🤖 AI Summary
This paper addresses the lack of comprehensive evaluation of structural and semantic reasoning capabilities of large language models (LLMs) in C source code vulnerability analysis. To this end, we introduce the first dual-dimensional trustworthiness benchmark, explicitly decoupling structural reasoning—focused on data/control-flow identification—and semantic reasoning—centered on logical consistency verification. Our methodology features a controllable adversarial code perturbation mechanism and a fine-grained, interpretable evaluation framework integrating static program analysis, control- and data-flow graph (CFG/DFG) modeling, multi-level human annotation, and response consistency quantification.
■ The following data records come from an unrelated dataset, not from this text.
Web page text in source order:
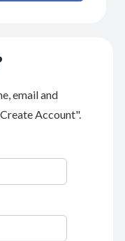
email and
Account".
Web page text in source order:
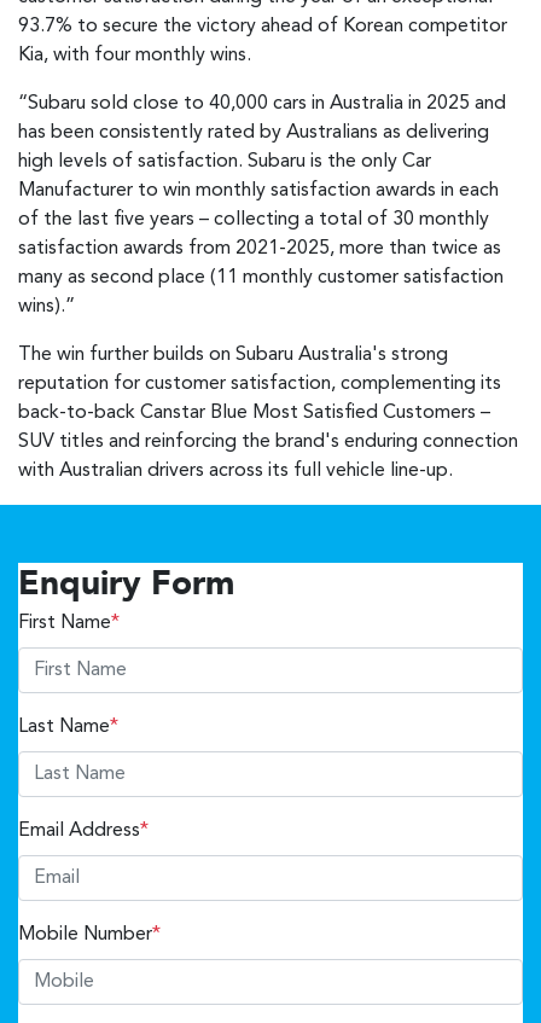
93.7% to secure the victory ahead of Korean competitor
Kia, with four monthly wins.
“Subaru sold close to 40,000 cars in Australia in 2025 and
has been consistently rated by Australians as delivering
high levels of satisfaction. Subaru is the only Car
Manufacturer to win monthly satisfaction awards in each
of the last five years – collecting a total of 30 monthly
satisfaction awards from 2021-2025, more than twice as
many as second place (11 monthly customer satisfaction
wins).”
The win further builds on Subaru Australia's strong
reputation for customer satisfaction, complementing its
back-to-back Canstar Blue Most Satisfied Customers –
SUV titles and reinforcing the brand's enduring connection
with Australian drivers across its full vehicle line-up.
Enquiry Form
First Name*
Last Name*
Email Address*
Mobile Number*
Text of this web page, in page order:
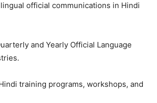
official communications in Hindi
and Yearly Official Language
training programs, workshops, and
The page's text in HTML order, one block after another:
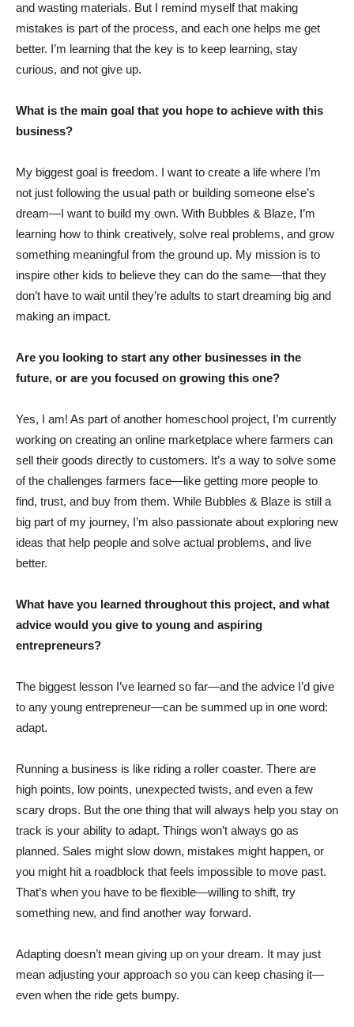
and wasting materials. But I remind myself that making
mistakes is part of the process, and each one helps me get
better. I’m learning that the key is to keep learning, stay
curious, and not give up.
What is the main goal that you hope to achieve with this
business?
My biggest goal is freedom. I want to create a life where I’m
not just following the usual path or building someone else’s
dream—I want to build my own. With Bubbles & Blaze, I’m
learning how to think creatively, solve real problems, and grow
something meaningful from the ground up. My mission is to
inspire other kids to believe they can do the same—that they
don’t have to wait until they’re adults to start dreaming big and
making an impact.
Are you looking to start any other businesses in the
future, or are you focused on growing this one?
Yes, I am! As part of another homeschool project, I’m currently
working on creating an online marketplace where farmers can
sell their goods directly to customers. It’s a way to solve some
of the challenges farmers face—like getting more people to
find, trust, and buy from them. While Bubbles & Blaze is still a
big part of my journey, I’m also passionate about exploring new
ideas that help people and solve actual problems, and live
better.
What have you learned throughout this project, and what
advice would you give to young and aspiring
entrepreneurs?
The biggest lesson I’ve learned so far—and the advice I’d give
to any young entrepreneur—can be summed up in one word:
adapt.
Running a business is like riding a roller coaster. There are
high points, low points, unexpected twists, and even a few
scary drops. But the one thing that will always help you stay on
track is your ability to adapt. Things won’t always go as
planned. Sales might slow down, mistakes might happen, or
you might hit a roadblock that feels impossible to move past.
That’s when you have to be flexible—willing to shift, try
something new, and find another way forward.
Adapting doesn’t mean giving up on your dream. It may just
mean adjusting your approach so you can keep chasing it—
even when the ride gets bumpy.
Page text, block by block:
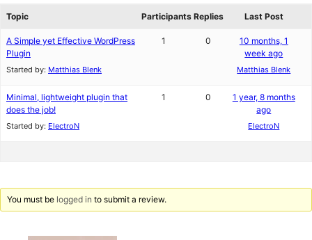
Topic
Participants Replies Last Post
A Simple yet Effective WordPress
Plugin
Started by: Matthias Blenk
1 0
10 months, 1
week ago
Matthias Blenk
Minimal, lightweight plugin that
does the job!
Started by: ElectroN
1 0
1 year, 8 months
ago
ElectroN
You must be logged in to submit a review.
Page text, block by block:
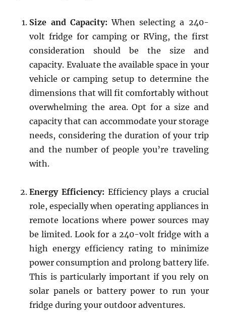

Experimental results across mainstream LLMs reveal sub-58% accuracy on both reasoning tasks, exposing their overreliance on superficial pattern matching rather than deep, principled reasoning. The benchmark is publicly released to advance trustworthy code-aware AI research, establishing a new methodological paradigm for rigorous, capability-specific LLM evaluation in software security.
📝 Abstract
As Large Language Models (LLMs) evolve in understanding and generating code, accurately evaluating their reliability in analyzing source code vulnerabilities becomes increasingly vital. While studies have examined LLM capabilities in tasks like vulnerability detection and repair, they often overlook the importance of both structure and semantic reasoning crucial for trustworthy vulnerability analysis. To address this gap, we introduce SV-TrustEval-C, a benchmark designed to evaluate LLMs' abilities for vulnerability analysis of code written in the C programming language through two key dimensions: structure reasoning - assessing how models identify relationships between code elements under varying data and control flow complexities; and semantic reasoning - examining their logical consistency in scenarios where code is structurally and semantically perturbed. Our results show that current LLMs are far from satisfactory in understanding complex code relationships and that their vulnerability analyses rely more on pattern matching than on robust logical reasoning. These findings underscore the effectiveness of the SV-TrustEval-C benchmark and highlight critical areas for enhancing the reasoning capabilities and trustworthiness of LLMs in real-world vulnerability analysis tasks. Our initial benchmark dataset is publicly available.